在我70年的人生经历中,在内蒙古兵团那6年的生活还不到十分之一。我自认为自己人生坎坷,也算是起起落落,峰回路转,历尽沧桑。但回首此生,唯有在内蒙古兵团那段难忘的岁月,令我刻骨铭心,永世不忘。那些兵团时期的画面时常在我的脑海中清晰地回放,有时又会定格在某一帧画面,令我心绪难平……

01
15岁的兵团战士


我1961年在天津市上小学,应该在1967年毕业。但1966年5月WG开始了,各学校都处于停课状态。

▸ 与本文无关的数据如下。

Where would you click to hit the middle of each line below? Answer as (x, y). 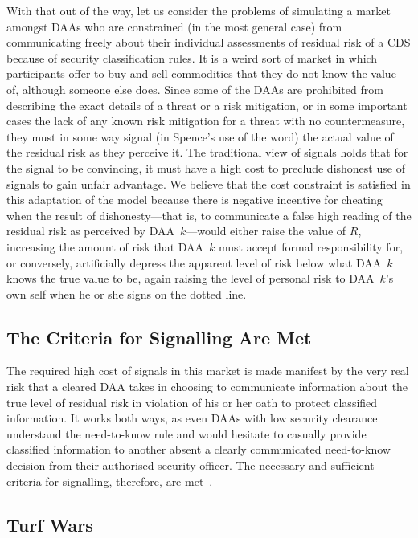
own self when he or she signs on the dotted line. (127, 293)
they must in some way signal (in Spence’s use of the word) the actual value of (200, 136)
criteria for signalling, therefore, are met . (110, 481)
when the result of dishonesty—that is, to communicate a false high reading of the (209, 215)
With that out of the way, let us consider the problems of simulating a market (199, 10)
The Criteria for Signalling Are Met (159, 337)
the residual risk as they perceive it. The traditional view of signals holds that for (207, 152)
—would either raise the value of (266, 231)

一直到1967年10月14日,中共中央、国务院、军委中央、中央WG小组发出《关于大、中、小学校复课闹革命的通知》,要求全国各地大、中、小学一律立即开学。但1967年1月,天津市由河北省省会改为直辖市,河北各省直机关迁往保定市,我们家也随河北省直机关迁入保定市。小城保定一下接纳那么多干部及家属已不堪重负,每家又有好几个孩子,当时的学校根本安排不过来。再加上保定武斗全国有名,动用了现代化武器,经常枪声不断,到校上课更是无从谈起。所以我直到1969年去兵团时小学都未读完。

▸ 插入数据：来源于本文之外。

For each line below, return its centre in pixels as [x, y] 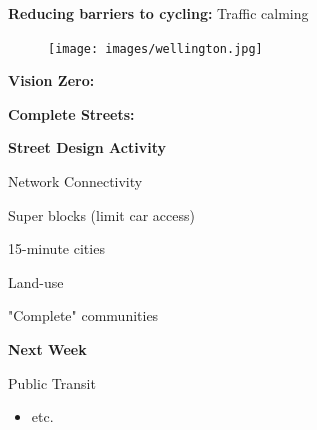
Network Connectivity [75, 181]
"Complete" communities [83, 315]
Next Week [47, 349]
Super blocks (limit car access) [101, 214]
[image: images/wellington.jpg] [155, 48]
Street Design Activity [87, 147]
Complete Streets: [71, 113]
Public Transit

1969年夏季,听说内蒙古兵团要在保定市招人,才刚15岁的我便下了决心要当个兵团战士。在这一点上我和北京等大城市的知青不同,像北京市69届初中毕业生是一锅端上山下乡,不是去内蒙古兵团就是去东北兵团,个别还有去插队的,基本上没有进工厂和当兵的名额。而我当时我还不到分配的年龄,完全可以等一等再说,但我却铁了心,积极主动非要去内蒙古兵团不可。由于年龄不够,还找了好几次接兵的现役军人,软磨硬泡,才终于达到了目的。我走了之后,我的同学们草草结束了小学学习,然后又草草上完了中学。最后又被草草分配。其它城市如北京69、70届虽说没学什么东西就稀里糊涂地中学毕了业,但好赖他们也进过中学的大门,至少在名义上是中学毕业,而我却连中学生的资格都没有。

后来直到我上大学时,我的履历中文化程度一栏一直填的是“小学”,和郑渊洁是同等学历。再往后觉得不太中听,遂又改为“高小”。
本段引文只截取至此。